■ **Exercise requirements**: Of all the entries below, retype only the lines from the one with "sample size that can yield β" through the one with "animal… I loved", exactly as they appear.

-------- Recorded data

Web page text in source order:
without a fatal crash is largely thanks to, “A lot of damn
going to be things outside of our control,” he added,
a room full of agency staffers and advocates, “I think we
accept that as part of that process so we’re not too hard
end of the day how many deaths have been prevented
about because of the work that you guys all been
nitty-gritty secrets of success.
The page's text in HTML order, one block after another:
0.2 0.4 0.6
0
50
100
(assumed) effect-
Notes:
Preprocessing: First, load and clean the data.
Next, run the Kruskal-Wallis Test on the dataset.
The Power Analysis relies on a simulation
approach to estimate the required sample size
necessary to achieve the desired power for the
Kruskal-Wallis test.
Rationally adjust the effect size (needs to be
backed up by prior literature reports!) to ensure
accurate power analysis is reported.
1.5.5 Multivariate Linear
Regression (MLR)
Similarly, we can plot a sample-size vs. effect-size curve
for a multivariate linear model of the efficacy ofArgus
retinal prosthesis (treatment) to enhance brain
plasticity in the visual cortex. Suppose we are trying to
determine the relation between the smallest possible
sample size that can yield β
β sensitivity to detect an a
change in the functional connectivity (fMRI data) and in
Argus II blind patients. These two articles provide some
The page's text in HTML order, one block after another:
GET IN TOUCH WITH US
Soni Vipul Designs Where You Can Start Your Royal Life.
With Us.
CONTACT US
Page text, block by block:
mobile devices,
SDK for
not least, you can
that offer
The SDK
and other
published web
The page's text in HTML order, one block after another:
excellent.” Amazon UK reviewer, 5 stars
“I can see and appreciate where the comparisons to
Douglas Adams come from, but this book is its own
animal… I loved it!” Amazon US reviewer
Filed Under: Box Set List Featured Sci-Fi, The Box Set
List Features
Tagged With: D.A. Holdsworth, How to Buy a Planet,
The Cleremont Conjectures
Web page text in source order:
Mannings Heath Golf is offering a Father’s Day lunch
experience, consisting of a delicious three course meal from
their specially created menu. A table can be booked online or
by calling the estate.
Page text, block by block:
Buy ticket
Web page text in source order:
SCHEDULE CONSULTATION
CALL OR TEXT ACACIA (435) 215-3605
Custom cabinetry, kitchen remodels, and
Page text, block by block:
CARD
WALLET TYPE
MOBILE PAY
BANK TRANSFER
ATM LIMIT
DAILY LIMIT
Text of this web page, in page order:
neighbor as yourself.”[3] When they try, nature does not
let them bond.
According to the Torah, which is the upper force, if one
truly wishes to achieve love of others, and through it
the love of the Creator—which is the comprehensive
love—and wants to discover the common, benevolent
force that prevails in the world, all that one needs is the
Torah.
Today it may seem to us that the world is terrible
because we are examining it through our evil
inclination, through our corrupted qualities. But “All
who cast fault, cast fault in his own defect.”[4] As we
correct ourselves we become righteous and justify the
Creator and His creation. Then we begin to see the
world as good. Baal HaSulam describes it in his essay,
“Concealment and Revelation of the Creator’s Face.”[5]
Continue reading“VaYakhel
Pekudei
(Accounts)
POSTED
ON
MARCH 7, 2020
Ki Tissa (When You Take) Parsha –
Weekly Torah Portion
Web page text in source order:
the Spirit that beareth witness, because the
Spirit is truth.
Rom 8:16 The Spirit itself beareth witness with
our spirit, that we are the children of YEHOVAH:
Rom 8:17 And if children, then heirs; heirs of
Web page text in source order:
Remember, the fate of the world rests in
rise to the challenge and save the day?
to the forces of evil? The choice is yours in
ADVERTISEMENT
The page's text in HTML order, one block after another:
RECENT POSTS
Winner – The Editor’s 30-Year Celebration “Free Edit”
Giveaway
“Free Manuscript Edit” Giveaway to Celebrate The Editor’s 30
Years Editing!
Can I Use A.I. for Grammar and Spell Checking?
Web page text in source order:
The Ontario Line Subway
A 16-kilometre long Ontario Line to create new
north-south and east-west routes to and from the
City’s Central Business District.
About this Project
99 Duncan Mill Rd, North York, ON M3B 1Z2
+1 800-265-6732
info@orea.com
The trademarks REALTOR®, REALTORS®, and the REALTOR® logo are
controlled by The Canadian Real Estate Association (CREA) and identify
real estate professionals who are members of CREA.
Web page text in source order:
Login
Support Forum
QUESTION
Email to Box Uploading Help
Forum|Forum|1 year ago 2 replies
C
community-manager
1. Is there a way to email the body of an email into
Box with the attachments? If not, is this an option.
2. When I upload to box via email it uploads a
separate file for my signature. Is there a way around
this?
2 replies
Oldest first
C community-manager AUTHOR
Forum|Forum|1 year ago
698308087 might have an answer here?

----------------
-------- Recorded data

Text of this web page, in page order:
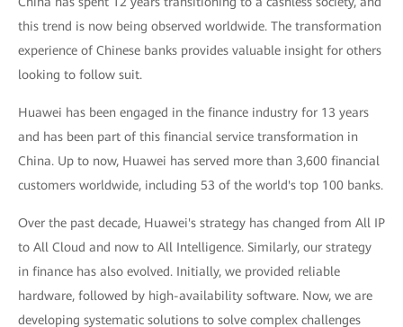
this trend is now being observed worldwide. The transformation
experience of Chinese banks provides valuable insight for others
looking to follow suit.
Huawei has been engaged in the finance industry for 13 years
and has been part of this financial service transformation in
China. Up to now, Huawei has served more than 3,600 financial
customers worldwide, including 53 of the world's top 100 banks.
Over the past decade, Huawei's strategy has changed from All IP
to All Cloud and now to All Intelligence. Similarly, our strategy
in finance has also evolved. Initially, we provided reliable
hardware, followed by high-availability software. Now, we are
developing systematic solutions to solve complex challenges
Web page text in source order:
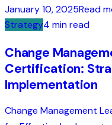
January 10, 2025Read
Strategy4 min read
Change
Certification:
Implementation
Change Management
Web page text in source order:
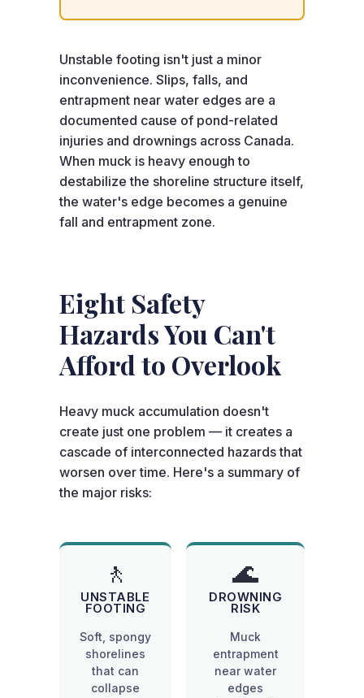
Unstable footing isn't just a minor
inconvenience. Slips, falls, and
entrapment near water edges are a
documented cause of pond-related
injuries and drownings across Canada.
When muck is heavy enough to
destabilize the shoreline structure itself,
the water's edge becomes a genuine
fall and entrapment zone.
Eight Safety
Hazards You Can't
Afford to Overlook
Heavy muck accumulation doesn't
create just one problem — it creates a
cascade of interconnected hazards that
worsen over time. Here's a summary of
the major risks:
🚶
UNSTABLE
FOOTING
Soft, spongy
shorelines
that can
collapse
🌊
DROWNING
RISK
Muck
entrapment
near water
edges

----------------

■ **Solution to this exercise**:
sample size that can yield β
β sensitivity to detect an a
change in the functional connectivity (fMRI data) and in
Argus II blind patients. These two articles provide some
The page's text in HTML order, one block after another:
GET IN TOUCH WITH US
Soni Vipul Designs Where You Can Start Your Royal Life.
With Us.
CONTACT US
Page text, block by block:
mobile devices,
SDK for
not least, you can
that offer
The SDK
and other
published web
The page's text in HTML order, one block after another:
excellent.” Amazon UK reviewer, 5 stars
“I can see and appreciate where the comparisons to
Douglas Adams come from, but this book is its own
animal… I loved it!” Amazon US reviewer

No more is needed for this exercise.